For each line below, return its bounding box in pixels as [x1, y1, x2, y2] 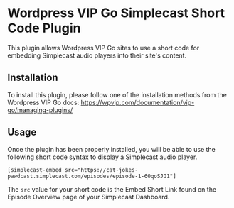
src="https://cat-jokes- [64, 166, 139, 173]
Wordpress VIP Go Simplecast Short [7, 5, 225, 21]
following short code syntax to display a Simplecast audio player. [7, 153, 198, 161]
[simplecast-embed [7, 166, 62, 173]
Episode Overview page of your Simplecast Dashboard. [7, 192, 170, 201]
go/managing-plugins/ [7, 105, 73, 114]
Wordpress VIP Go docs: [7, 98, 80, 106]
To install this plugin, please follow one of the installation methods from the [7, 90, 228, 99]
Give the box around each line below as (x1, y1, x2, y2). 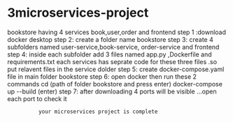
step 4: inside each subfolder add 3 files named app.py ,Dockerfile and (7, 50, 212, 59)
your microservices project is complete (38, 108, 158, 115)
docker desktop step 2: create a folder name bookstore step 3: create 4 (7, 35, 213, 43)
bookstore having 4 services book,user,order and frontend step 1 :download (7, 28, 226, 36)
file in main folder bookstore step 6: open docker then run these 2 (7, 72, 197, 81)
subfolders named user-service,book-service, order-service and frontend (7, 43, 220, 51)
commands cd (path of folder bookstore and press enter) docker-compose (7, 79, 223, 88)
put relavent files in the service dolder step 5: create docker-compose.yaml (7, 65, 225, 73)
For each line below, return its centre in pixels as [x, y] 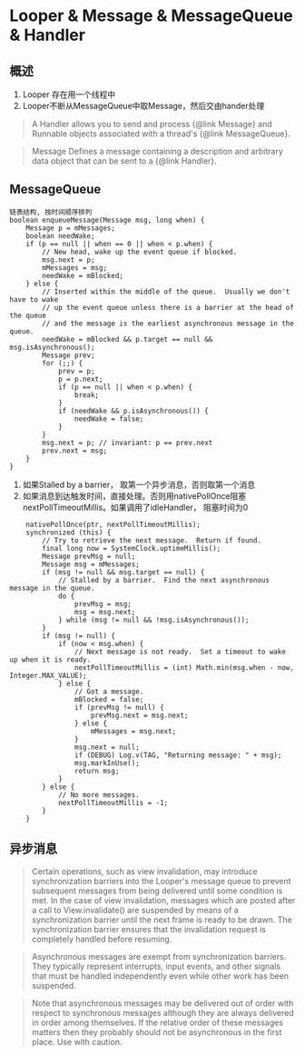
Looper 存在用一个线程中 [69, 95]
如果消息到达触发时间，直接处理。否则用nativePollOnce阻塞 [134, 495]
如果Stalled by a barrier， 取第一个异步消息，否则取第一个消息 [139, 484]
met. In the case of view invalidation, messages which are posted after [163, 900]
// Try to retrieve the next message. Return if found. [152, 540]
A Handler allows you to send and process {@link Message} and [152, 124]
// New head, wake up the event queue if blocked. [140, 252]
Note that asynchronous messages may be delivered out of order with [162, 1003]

******

-- REQUIRED WORK --
Set down exactly the lines above, from the line containing "commands cd (path" through the line containing "如果消息到达触发时间，直接处理。否则用nativePollOnce阻塞 [134, 495]". Skip the pictures.

-- EXERCISE RESPONSE --
commands cd (path of folder bookstore and press enter) docker-compose (7, 79, 223, 88)
put relavent files in the service dolder step 5: create docker-compose.yaml (7, 65, 225, 73)
For each line below, return its centre in pixels as [x, y] 
Looper 存在用一个线程中 [69, 95]
如果消息到达触发时间，直接处理。否则用nativePollOnce阻塞 [134, 495]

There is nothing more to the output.